Items from a dataset
Content starts

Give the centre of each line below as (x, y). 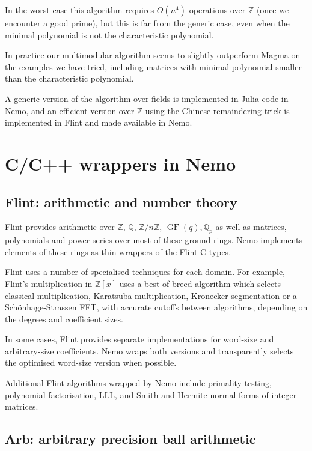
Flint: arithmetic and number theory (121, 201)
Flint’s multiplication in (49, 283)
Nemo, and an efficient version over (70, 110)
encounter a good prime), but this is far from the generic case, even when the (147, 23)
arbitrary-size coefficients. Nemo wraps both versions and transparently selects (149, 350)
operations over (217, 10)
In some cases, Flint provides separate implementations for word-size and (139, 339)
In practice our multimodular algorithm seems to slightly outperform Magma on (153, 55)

Content ends
Content starts

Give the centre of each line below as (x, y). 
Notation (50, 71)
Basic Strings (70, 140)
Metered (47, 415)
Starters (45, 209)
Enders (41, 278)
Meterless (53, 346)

Content ends

Above are the records. Print exactly, and only, the lines from the line with "operations over (217, 10)" to the line with "In practice our", both inclusive.

operations over (217, 10)
In some cases, Flint provides separate implementations for word-size and (139, 339)
In practice our multimodular algorithm seems to slightly outperform Magma on (153, 55)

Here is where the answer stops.